The Others is the tale of Grace (Kidman) trying to take care of her two ailing young children shortly after the end of World War II. Kidman is waiting for the return of her husband from the war and is all alone in a giant Gothic mansion. Her two children suffer from a rare allergy to sunlight that is so severe that if exposed long enough their bodies will develop markings and they will asphyxiate to death. To accommodate this illness the entire Kidman household is in the dark and grounded in stern rules. No door is to be unlocked without locking the last, like trapping water in compartments of a sinking ship.
Grace discovers that she does need help and accepts three mysterious strangers that have said they were caretakers to this house once before. Before long the children start reporting odd events occurring that resemble ghosts; a door is opened when it shouldn’t be, someone is making noise where there is no one, and the children report having interaction with otherworldly spirits. Grace scoffs at any notion of the paranormal and goes back to instructing her children with the Bible and its accounts of penance and hell. The incidences begin to build further and further until The Others becomes a full-fledged ghost spectacle.

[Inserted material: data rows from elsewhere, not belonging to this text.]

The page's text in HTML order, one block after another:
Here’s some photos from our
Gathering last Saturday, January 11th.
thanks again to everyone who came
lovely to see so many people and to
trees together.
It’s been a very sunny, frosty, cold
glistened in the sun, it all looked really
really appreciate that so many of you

Spanish writer/director Alejandro Amenábar’s first English feature film is one of carefully textured craft and effective mood. The Others follows the points of ghost stories closely from dark hallways to the creepy and slightly dilapidated house closely. Every move, though, is so well in tune that they are highly effective in creating actual suspense and spookiness. One may have seen the same items numerous times before, however The Others utilizes them so gracefully that it achieves the full desired impact each can bring. Amenábar has created a ghost story that is genuinely creepy and at times scary.
Kidman shines as the dutiful and determined mother. Her performance is one of great dedication and she just consumes whole-heartedly the distress, confusion, and fear of this lonely mother. She is a true anchor for a film. Watching every moment of her on screen is amazing as well as invigorating. This role may lead to possible Oscar buzz come the end of the year but that is just speculation for now.
The rest of the acting is very thorough and well handled by the few other cast members. James Bentley and Alakina Mann portray Kidman’s afflicted children and have much of the movie hinging on their performances. Not to worry, these two excel and give credence to being two of the more gifted child actors in a while. Their efforts greatly induce sympathy as well as great scares at key moments.
The story of The Others by Amenábar may seem simplistic, or even predictable, but the more I thought of the structure and the order of events the more well oiled and calculated it became. This is a delicate story told with great precision with a fantastic knockout ending that had me reworking everything. The Others is an example of why screenwriting is not yet dead in Hollywood.
The Others is a wonderfully brooding film with real scares and great performances, as well as terrific turns in writing and directing by Amenábar. Nicole Kidman has thankfully done it again, and if anyone dares doubt the power and newfound importance of her then see the rest of the summer of 2001’s offerings.
Nate’s Grade: A
Reviewed 20 years later as part of the “Reviews Re-View: 2001” article.